Carlo MARENCO DI MORIONDO
Sottotenente di vascello

Medaglia d'oro al Valor Militare alla memoria

Giovane ufficiale imbarcato sin dall'inizio delle ostilità su di un sommergibile, partecipava a numerose azioni di guerra facendo rifulgere in ogni occasione le sue superbe doti di entusiasmo e di ardimento.
Nel corso di una missione in Atlantico, durante la quale il suo sommergibile ingaggiava aspro combattimento col cannone contro un piroscafo armato nemico, accortosi che l'armamento del pezzo era in difficoltà a causa della violenza del mare, scendeva di slancio con spontanea decisione, dalla torretta in coperta e, raggiunti i suoi uomini, assumeva la direzione del tiro, partecipando egli stesso al caricamento del pezzo ed alla sua manovra.
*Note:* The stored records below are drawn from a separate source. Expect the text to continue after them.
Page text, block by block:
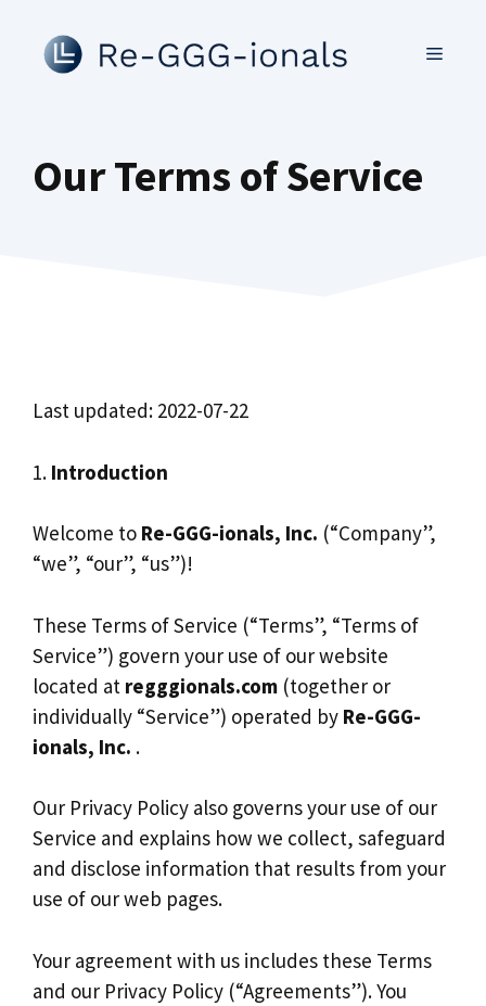
content
MENU
Our Terms of Service
Last updated: 2022-07-22
1. Introduction
Welcome to Re-GGG-ionals, Inc. (“Company”,
“we”, “our”, “us”)!
These Terms of Service (“Terms”, “Terms of
Service”) govern your use of our website
located at regggionals.com (together or
individually “Service”) operated by Re-GGG-
ionals, Inc. .
Our Privacy Policy also governs your use of our
Service and explains how we collect, safeguard
and disclose information that results from your
use of our web pages.
Your agreement with us includes these Terms
and our Privacy Policy (“Agreements”). You

Investito dall'onda di esplosione di un proiettile scoppiato a poca distanza dal sommergibile e ferito da scheggia, veniva violentemente lanciato contro la torretta. Incurante del suo stato e spinto solo dal suo generoso impulso, riusciva con sforzo sovrumano a rialzarsi e trascinatosi di nuovo presso i suoi uomini, aiutava a caricare il pezzo e ordinava il fuoco. Stremato di forze si abbatteva qualche istante dopo in coperta e, travolto da un'ondata scompariva in mare.
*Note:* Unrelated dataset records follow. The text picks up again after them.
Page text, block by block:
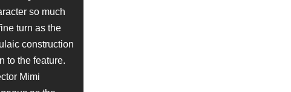
so much
turn as the
construction
to the feature.
Mimi
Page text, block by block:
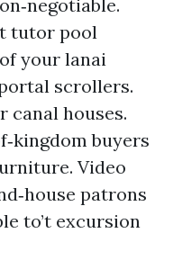
tutor pool
your lanai
scrollers.
canal houses.
buyers
Video
patrons
to’t excursion

Esempio in vita di entusiasmo e di attaccamento al servizio, esempio in morte di eroica virtù.
Oceano Atlantico, 9 gennaio 1941

Nacque a Torino il 12 ottobre 1915. Figlio di ammiraglio, volle seguire le orme paterne e nel 1933 entro nell'Accademia Navale di Livorno conseguendo, nel giugno 1938 al termine dei regolari corsi, la nomina a Guardiamarina. Imbarcò prima sull'incrociatore Trento, quindi sulla nave coloniale Eritrea, dislocata in Mar Rosso e sulla quale conseguì la promozione a Sottotenente di Vascello nell'ottobre 1939.
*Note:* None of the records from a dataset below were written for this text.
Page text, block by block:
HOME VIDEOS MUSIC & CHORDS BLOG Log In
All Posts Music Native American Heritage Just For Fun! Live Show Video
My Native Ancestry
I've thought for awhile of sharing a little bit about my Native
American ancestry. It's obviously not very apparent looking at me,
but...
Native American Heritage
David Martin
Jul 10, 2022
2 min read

Passato ad operare nell'ambito di una Squadriglia MAS, nel gennaio 1940 imbarcò sul sommergibile Argo. Alla vigilia del secondo conflitto mondiale passò sul sommergibile oceanico Glauco, il quale nelle acque dell'Oceano Atlantico sostenne, il 9 gennaio 1941, un cruento duello d'artiglieria con un piroscafo nemico armato con armi di calibro superiore.
Assunta personalmente la direzione del tiro, venne prima ferito da schegge e poi travolto da una forte ondata, quando le sue forze erano ormai allo stremo, scomparve in mare.
Altre decorazioni: Croce di Guerra al Valore Militare (Mediterraneo occidentale, 26 giugno 1940).